(Stored data)

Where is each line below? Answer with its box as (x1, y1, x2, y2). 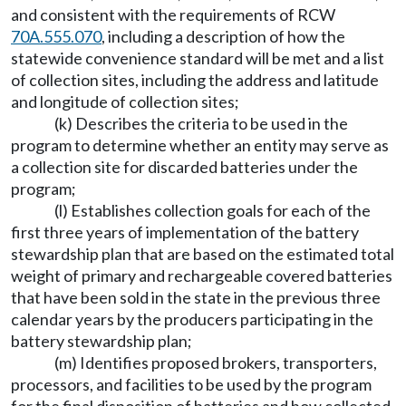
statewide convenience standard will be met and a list (11, 48, 384, 68)
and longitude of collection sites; (11, 92, 239, 111)
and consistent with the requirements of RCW (11, 5, 335, 24)
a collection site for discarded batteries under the (11, 157, 358, 177)
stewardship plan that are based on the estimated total (11, 244, 394, 264)
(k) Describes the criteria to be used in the (54, 113, 348, 133)
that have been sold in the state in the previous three (11, 287, 381, 307)
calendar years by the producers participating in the (11, 309, 373, 329)
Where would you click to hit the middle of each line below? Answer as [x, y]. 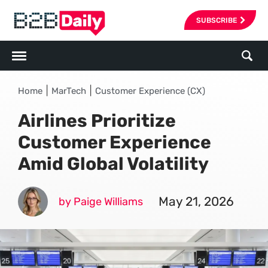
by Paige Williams [101, 202]
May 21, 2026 [196, 201]
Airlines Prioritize [97, 121]
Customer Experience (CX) [150, 91]
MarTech [69, 91]
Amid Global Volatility [113, 164]
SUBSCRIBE [217, 20]
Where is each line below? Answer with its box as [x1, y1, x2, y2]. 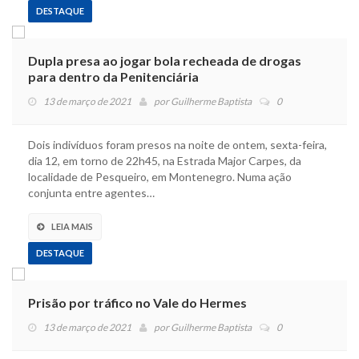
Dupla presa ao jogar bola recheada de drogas [28, 53, 301, 69]
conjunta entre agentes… [28, 186, 155, 200]
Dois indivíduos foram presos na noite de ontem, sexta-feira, [28, 138, 327, 152]
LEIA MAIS [51, 221, 93, 232]
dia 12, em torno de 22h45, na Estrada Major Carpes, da [28, 154, 301, 168]
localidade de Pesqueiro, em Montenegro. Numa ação [28, 170, 292, 184]
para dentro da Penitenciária [28, 69, 199, 85]
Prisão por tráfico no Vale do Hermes [28, 295, 247, 311]
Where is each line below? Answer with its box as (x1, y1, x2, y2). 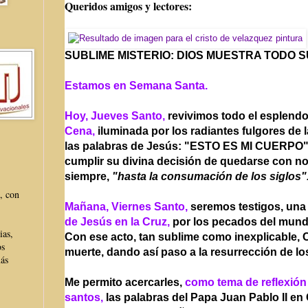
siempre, (65, 170, 112, 182)
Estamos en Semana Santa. (65, 79, 208, 91)
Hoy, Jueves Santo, (65, 109, 168, 122)
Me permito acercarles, (65, 276, 185, 288)
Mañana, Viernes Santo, (65, 200, 188, 212)
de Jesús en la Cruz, (65, 215, 170, 228)
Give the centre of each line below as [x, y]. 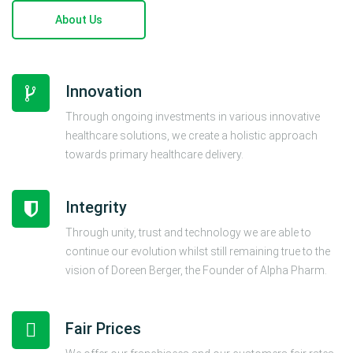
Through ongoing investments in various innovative [193, 117]
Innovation [104, 92]
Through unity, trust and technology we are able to [188, 233]
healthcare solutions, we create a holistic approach [191, 136]
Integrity [96, 208]
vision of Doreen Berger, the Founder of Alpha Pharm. [196, 271]
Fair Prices [103, 329]
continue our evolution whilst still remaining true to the [198, 252]
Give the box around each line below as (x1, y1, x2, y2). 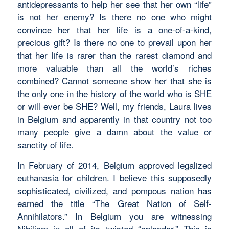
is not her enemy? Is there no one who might (17, 10, 212, 24)
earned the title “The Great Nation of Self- (17, 196, 212, 210)
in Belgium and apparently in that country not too (17, 112, 212, 126)
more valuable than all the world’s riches (17, 61, 212, 75)
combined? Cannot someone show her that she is (17, 74, 212, 87)
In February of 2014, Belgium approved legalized (17, 158, 212, 171)
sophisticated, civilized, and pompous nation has (17, 184, 212, 197)
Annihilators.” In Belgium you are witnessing (17, 209, 212, 222)
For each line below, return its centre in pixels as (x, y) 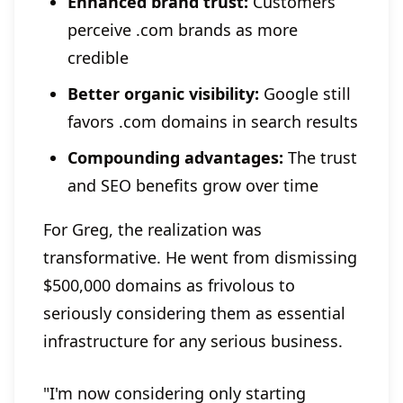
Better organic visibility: (163, 94)
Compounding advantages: (175, 158)
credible (98, 58)
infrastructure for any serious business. (193, 341)
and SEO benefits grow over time (193, 186)
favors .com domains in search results (213, 122)
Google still (305, 94)
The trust (320, 158)
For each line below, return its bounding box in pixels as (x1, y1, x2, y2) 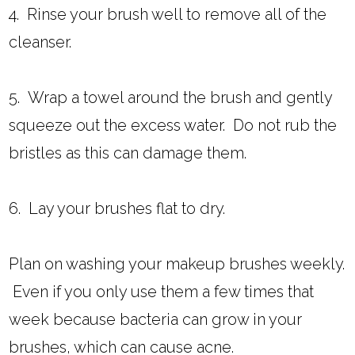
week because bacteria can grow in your (9, 310, 303, 330)
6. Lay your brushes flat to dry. (9, 199, 226, 219)
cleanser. (9, 32, 72, 52)
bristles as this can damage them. (9, 143, 247, 163)
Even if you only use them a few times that (9, 282, 315, 302)
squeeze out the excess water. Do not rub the (9, 116, 338, 136)
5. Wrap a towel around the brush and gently (9, 88, 333, 108)
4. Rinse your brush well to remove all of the (9, 5, 327, 25)
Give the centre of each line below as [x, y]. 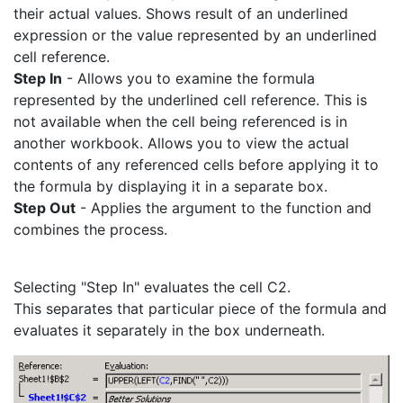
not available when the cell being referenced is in [180, 121]
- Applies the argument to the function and [224, 207]
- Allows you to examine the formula [188, 78]
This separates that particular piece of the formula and [200, 308]
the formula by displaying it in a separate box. [170, 186]
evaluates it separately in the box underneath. [169, 330]
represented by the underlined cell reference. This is [190, 99]
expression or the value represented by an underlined [195, 35]
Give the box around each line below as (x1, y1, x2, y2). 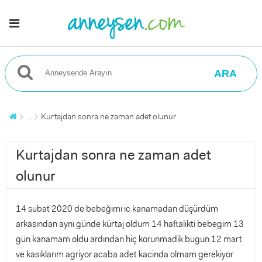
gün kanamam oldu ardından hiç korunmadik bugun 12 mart (16, 233, 242, 245)
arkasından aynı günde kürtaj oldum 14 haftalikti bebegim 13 (16, 218, 244, 230)
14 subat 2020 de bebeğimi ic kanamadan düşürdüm (16, 203, 218, 215)
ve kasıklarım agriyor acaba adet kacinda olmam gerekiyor (16, 249, 233, 260)
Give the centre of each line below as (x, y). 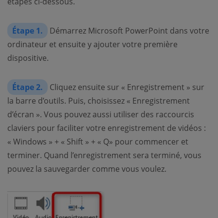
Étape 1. (27, 31)
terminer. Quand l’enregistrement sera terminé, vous (104, 155)
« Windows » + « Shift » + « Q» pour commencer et (98, 142)
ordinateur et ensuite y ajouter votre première (92, 45)
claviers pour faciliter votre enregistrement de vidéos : (107, 128)
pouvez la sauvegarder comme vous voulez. (87, 169)
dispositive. (28, 58)
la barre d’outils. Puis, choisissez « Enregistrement (99, 101)
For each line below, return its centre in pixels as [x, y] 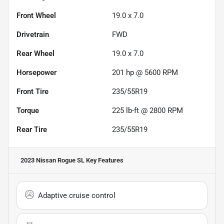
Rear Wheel [35, 53]
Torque [28, 110]
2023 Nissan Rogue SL [52, 160]
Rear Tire [32, 129]
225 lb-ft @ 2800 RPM [147, 110]
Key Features [104, 160]
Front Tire [32, 91]
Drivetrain [33, 34]
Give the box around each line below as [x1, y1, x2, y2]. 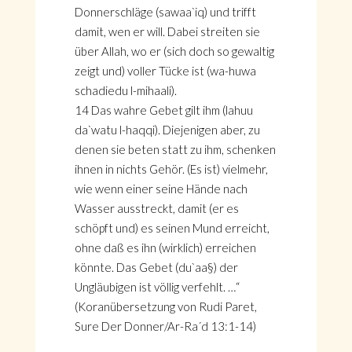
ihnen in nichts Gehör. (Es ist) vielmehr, [74, 162, 268, 176]
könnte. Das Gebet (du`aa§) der [74, 260, 238, 274]
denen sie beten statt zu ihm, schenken [74, 142, 276, 156]
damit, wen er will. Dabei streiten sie [74, 24, 260, 38]
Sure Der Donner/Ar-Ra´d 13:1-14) [74, 319, 258, 333]
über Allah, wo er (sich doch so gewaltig [74, 44, 274, 58]
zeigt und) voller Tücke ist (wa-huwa [74, 64, 256, 78]
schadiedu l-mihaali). [74, 83, 177, 97]
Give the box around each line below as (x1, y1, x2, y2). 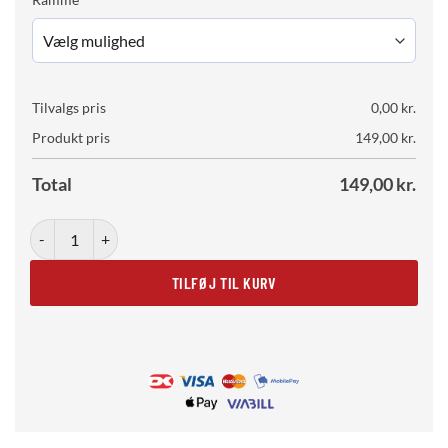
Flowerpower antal (29, 221, 147, 239)
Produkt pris (32, 129, 110, 147)
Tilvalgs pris (32, 99, 106, 117)
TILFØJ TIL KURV (171, 272, 277, 292)
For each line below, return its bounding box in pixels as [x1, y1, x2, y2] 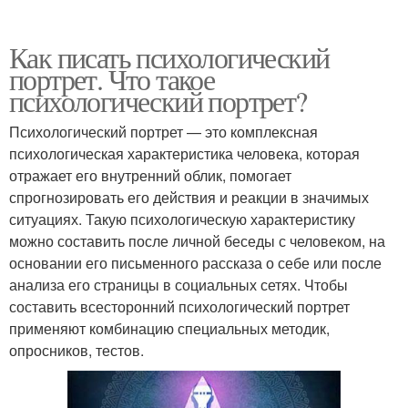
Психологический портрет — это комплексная [9, 121, 318, 143]
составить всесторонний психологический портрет [9, 296, 350, 318]
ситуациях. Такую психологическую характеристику [9, 209, 355, 230]
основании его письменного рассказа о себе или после [9, 252, 382, 274]
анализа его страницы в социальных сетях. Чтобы [9, 274, 348, 296]
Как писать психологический [9, 37, 330, 77]
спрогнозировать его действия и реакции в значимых [9, 187, 369, 209]
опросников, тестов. [9, 340, 144, 362]
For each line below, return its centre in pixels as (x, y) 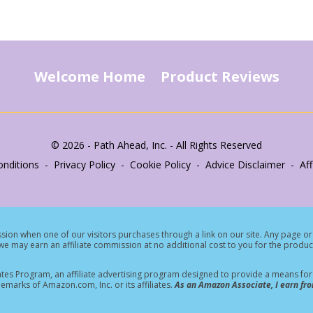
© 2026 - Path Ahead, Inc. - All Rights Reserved (156, 145)
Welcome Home (89, 77)
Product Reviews (220, 77)
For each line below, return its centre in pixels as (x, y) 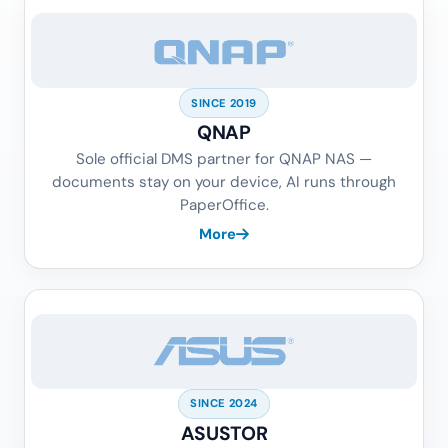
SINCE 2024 (224, 403)
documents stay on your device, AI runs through (224, 182)
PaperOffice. (224, 205)
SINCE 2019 (224, 102)
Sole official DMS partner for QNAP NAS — (224, 159)
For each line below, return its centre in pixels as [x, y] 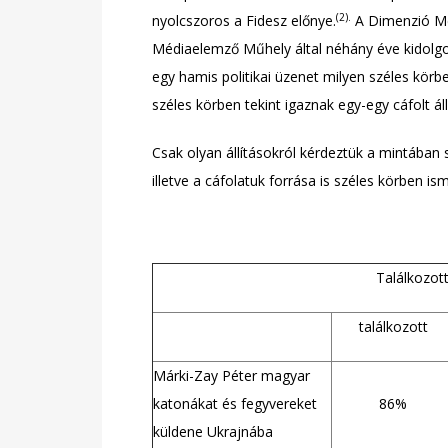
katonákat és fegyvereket [235, 403]
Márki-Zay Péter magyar [231, 375]
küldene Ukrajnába [213, 431]
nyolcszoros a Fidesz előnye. [244, 20]
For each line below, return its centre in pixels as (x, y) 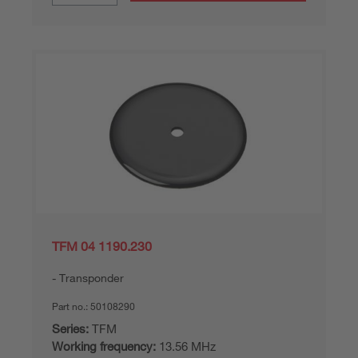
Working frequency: (104, 346)
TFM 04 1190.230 (102, 246)
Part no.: (71, 306)
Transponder (91, 278)
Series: (70, 328)
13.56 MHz (186, 346)
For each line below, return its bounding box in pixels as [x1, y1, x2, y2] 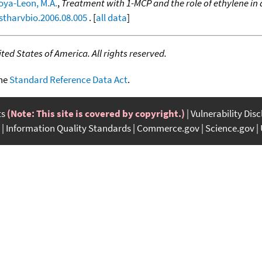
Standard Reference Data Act [9, 73, 127, 86]
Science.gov [205, 121, 254, 135]
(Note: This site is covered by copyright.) [7, 106, 185, 120]
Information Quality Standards [6, 121, 131, 135]
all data [96, 11, 127, 24]
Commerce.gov [137, 121, 199, 135]
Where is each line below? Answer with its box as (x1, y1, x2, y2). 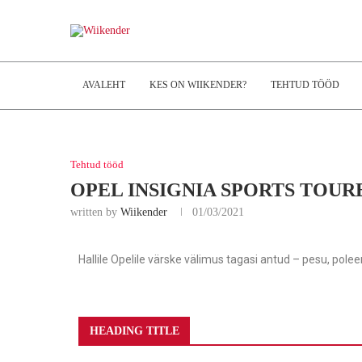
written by (70, 206, 120, 218)
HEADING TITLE (90, 325, 179, 337)
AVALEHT (82, 79, 125, 90)
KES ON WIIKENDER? (149, 79, 246, 90)
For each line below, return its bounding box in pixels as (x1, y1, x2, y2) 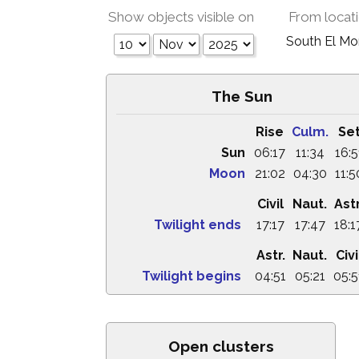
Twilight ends (154, 217, 241, 232)
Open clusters (167, 337, 274, 355)
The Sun (212, 87, 272, 105)
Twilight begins (142, 268, 241, 284)
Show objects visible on (108, 9, 254, 25)
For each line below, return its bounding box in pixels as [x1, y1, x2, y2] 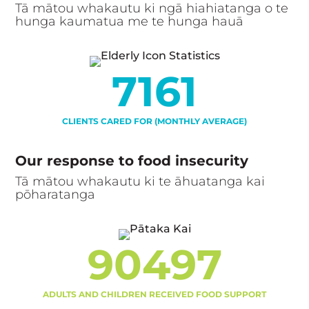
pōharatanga [15, 186, 96, 202]
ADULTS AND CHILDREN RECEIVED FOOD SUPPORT [43, 288, 266, 299]
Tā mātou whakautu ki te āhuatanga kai [15, 173, 266, 189]
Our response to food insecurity [15, 152, 249, 169]
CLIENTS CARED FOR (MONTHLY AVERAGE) [62, 115, 247, 126]
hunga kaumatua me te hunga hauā [15, 13, 244, 29]
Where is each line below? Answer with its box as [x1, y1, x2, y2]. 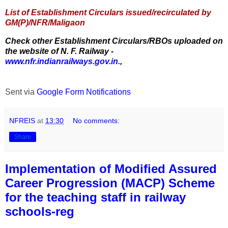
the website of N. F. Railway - [5, 47, 113, 56]
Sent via [5, 88, 37, 97]
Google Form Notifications [37, 88, 131, 97]
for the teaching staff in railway [5, 190, 186, 205]
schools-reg [5, 205, 74, 219]
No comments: [73, 117, 120, 125]
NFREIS [9, 117, 35, 125]
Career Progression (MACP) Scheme [5, 176, 215, 190]
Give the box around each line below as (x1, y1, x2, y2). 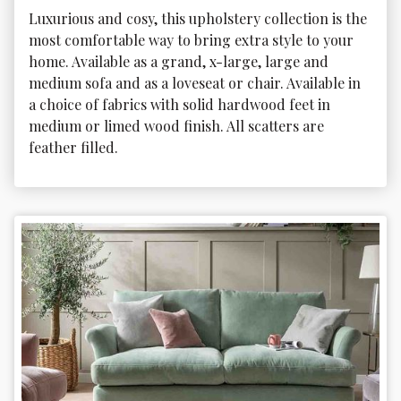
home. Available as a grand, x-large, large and (29, 51, 332, 71)
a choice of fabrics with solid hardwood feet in (29, 94, 334, 114)
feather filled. (29, 137, 122, 157)
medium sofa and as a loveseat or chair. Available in (29, 73, 364, 92)
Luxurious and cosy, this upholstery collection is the (29, 8, 371, 28)
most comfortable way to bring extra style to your (29, 30, 357, 49)
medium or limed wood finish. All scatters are (29, 115, 328, 135)
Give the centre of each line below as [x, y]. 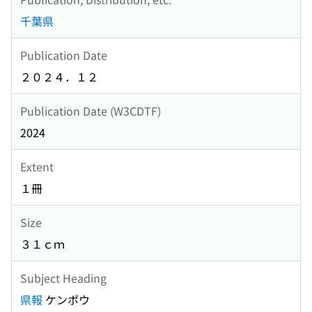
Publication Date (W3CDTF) [91, 110]
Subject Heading [63, 278]
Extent [37, 166]
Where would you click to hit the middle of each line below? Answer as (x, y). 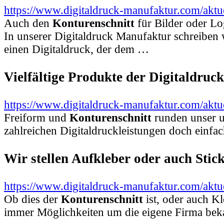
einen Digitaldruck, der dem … (76, 49)
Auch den (28, 23)
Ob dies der (32, 199)
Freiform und (37, 117)
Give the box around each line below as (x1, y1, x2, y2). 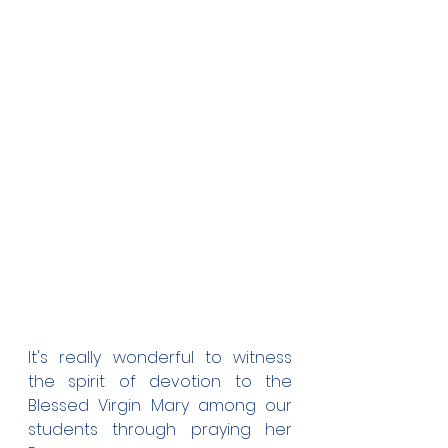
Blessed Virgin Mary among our (28, 394, 292, 417)
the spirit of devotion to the (28, 370, 292, 393)
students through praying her (28, 418, 292, 441)
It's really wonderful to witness (28, 346, 292, 369)
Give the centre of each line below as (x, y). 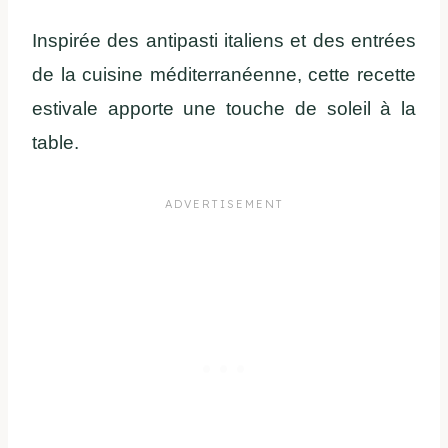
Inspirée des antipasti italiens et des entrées (224, 41)
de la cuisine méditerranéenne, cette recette (224, 75)
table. (55, 143)
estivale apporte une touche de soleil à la (224, 109)
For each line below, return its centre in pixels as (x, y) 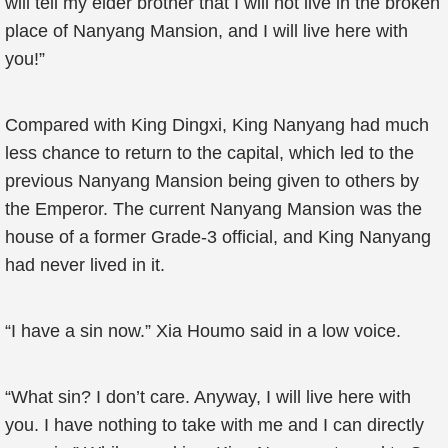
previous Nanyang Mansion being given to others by (212, 181)
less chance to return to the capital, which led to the (209, 153)
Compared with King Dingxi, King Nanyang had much (217, 125)
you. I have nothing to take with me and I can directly (214, 425)
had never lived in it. (85, 265)
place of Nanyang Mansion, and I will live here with (206, 31)
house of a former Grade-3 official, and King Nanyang (218, 237)
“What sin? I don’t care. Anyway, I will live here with (208, 397)
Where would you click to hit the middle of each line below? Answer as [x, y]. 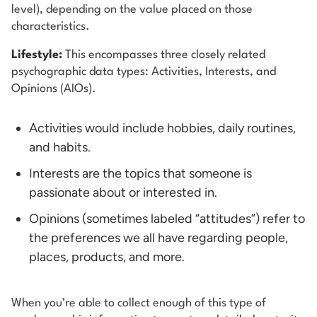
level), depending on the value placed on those [132, 9]
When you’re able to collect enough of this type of [139, 303]
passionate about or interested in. [125, 192]
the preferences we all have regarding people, [158, 237]
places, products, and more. [107, 257]
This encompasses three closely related [164, 54]
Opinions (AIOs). [54, 88]
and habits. [61, 147]
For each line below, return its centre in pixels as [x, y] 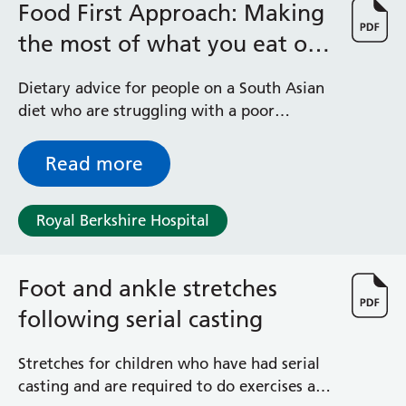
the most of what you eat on [169, 43]
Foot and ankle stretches [148, 288]
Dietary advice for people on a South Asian [171, 88]
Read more [94, 164]
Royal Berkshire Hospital [123, 220]
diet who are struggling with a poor [146, 111]
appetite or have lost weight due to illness [169, 133]
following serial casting [140, 319]
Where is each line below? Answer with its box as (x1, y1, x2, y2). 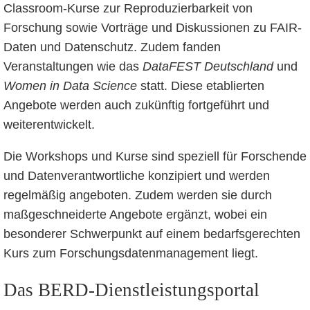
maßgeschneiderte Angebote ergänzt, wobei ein (3, 207, 267, 221)
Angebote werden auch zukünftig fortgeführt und (3, 98, 269, 113)
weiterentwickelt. (3, 118, 95, 132)
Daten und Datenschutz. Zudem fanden (3, 40, 221, 55)
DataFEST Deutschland (142, 60, 273, 74)
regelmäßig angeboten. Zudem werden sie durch (3, 188, 272, 202)
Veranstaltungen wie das (3, 60, 143, 74)
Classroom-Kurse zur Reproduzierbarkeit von (3, 1, 253, 16)
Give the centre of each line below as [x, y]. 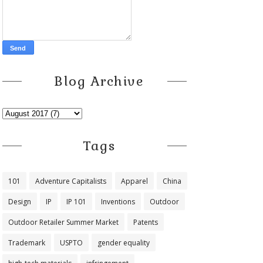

-- Task details --
Above are entries with pictures among them. Write out exactly the lines from the one containing "The trust (320, 158)" through the one containing "the formula by", ends included, and leave those pictures out.

-- Response to this exercise --
The trust (320, 158)
For each line below, return its bounding box in pixels as (x1, y1, x2, y2) 
week because bacteria can grow in your (9, 310, 303, 330)
6. Lay your brushes flat to dry. (9, 199, 226, 219)
cleanser. (9, 32, 72, 52)
bristles as this can damage them. (9, 143, 247, 163)
Even if you only use them a few times that (9, 282, 315, 302)
squeeze out the excess water. Do not rub the (9, 116, 338, 136)
5. Wrap a towel around the brush and gently (9, 88, 333, 108)
4. Rinse your brush well to remove all of the (9, 5, 327, 25)
Give the centre of each line below as [x, y]. 
not available when the cell being referenced is in [180, 121]
- Applies the argument to the function and [224, 207]
- Allows you to examine the formula [188, 78]
This separates that particular piece of the formula and [200, 308]
the formula by displaying it in a separate box. [170, 186]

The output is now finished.